As always, let’s visualize the data as a sanity check:

import matplotlib.pyplot as plt
import numpy as np

# Helper function for inline image display
def matplotlib_imshow(img, one_channel=False):
    if one_channel:
        img = img.mean(dim=0)
    img = img / 2 + 0.5     # unnormalize
    npimg = img.numpy()
    if one_channel:
        plt.imshow(npimg, cmap="Greys")
    else:
        plt.imshow(np.transpose(npimg, (1, 2, 0)))

dataiter = iter(training_loader)
images, labels = next(dataiter)

# Create a grid from the images and show them
img_grid = torchvision.utils.make_grid(images)
matplotlib_imshow(img_grid, one_channel=True)
print('  '.join(classes[labels[j]] for j in range(4)))

Bag  Trouser  Ankle Boot  T-shirt/top

The Model#

The model we’ll use in this example is a variant of LeNet-5 - it should be familiar if you’ve watched the previous videos in this series.

import torch.nn as nn
import torch.nn.functional as F

# PyTorch models inherit from torch.nn.Module
class GarmentClassifier(nn.Module):
    def __init__(self):
        super(GarmentClassifier, self).__init__()
        self.conv1 = nn.Conv2d(1, 6, 5)
        self.pool = nn.MaxPool2d(2, 2)
        self.conv2 = nn.Conv2d(6, 16, 5)
        self.fc1 = nn.Linear(16 * 4 * 4, 120)
        self.fc2 = nn.Linear(120, 84)
        self.fc3 = nn.Linear(84, 10)

    def forward(self, x):
        x = self.pool(F.relu(self.conv1(x)))
        x = self.pool(F.relu(self.conv2(x)))
        x = x.view(-1, 16 * 4 * 4)
        x = F.relu(self.fc1(x))
        x = F.relu(self.fc2(x))
        x = self.fc3(x)
        return x


model = GarmentClassifier()

Loss Function#

For this example, we’ll be using a cross-entropy loss. For demonstration purposes, we’ll create batches of dummy output and label values, run them through the loss function, and examine the result.

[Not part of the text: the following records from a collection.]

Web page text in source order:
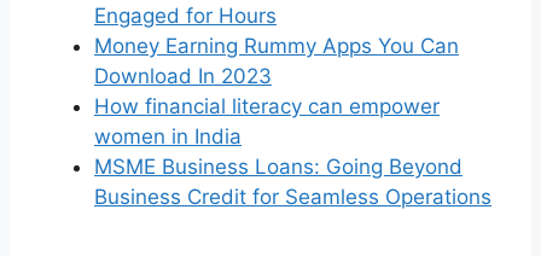
Engaged for Hours
Money Earning Rummy Apps You Can
Download In 2023
How financial literacy can empower
women in India
MSME Business Loans: Going Beyond
Business Credit for Seamless Operations
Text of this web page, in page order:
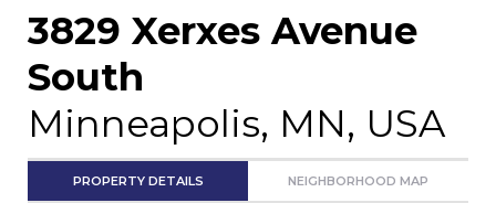
3829 Xerxes Avenue
South
Minneapolis, MN, USA
PROPERTY DETAILS NEIGHBORHOOD MAP
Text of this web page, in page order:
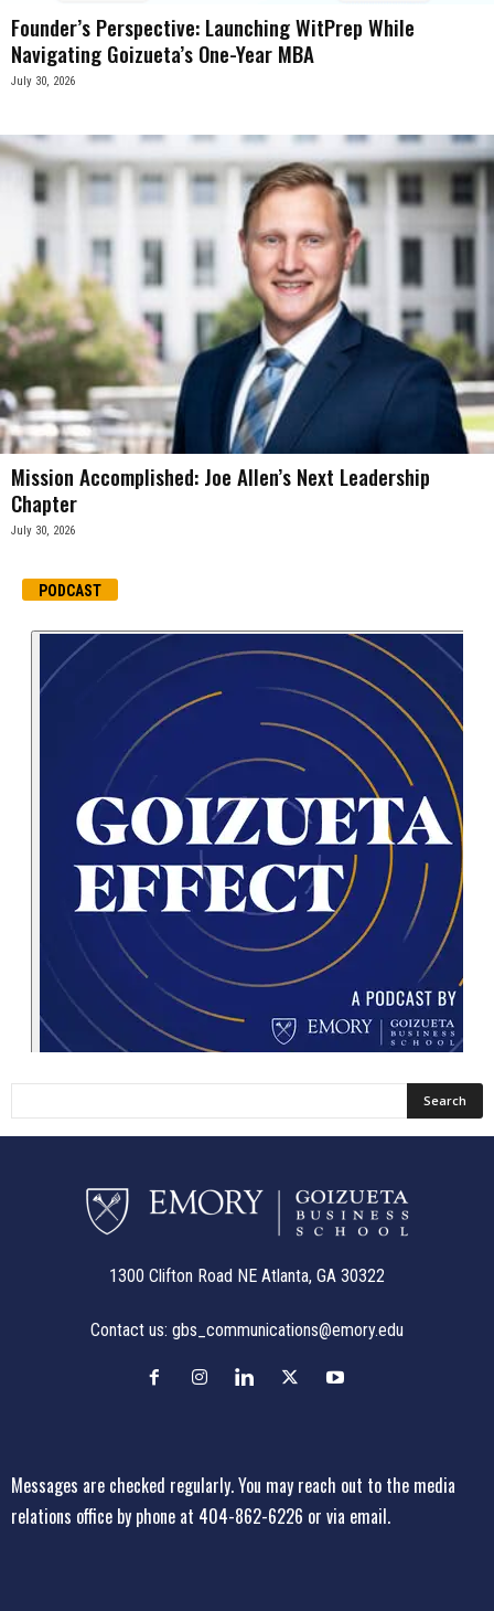
Founder’s Perspective: Launching WitPrep While
Navigating Goizueta’s One-Year MBA
July 30, 2026
Mission Accomplished: Joe Allen’s Next Leadership
Chapter
July 30, 2026
PODCAST
1300 Clifton Road NE Atlanta, GA 30322
Contact us: gbs_communications@emory.edu
Messages are checked regularly. You may reach out to the media
relations office by phone at 404-862-6226 or via email.

loss_fn = torch.nn.CrossEntropyLoss()

# NB: Loss functions expect data in batches, so we're creating batches of 4
# Represents the model's confidence in each of the 10 classes for a given input
dummy_outputs = torch.rand(4, 10)
# Represents the correct class among the 10 being tested
dummy_labels = torch.tensor([1, 5, 3, 7])

print(dummy_outputs)
print(dummy_labels)

loss = loss_fn(dummy_outputs, dummy_labels)
print('Total loss for this batch: {}'.format(loss.item()))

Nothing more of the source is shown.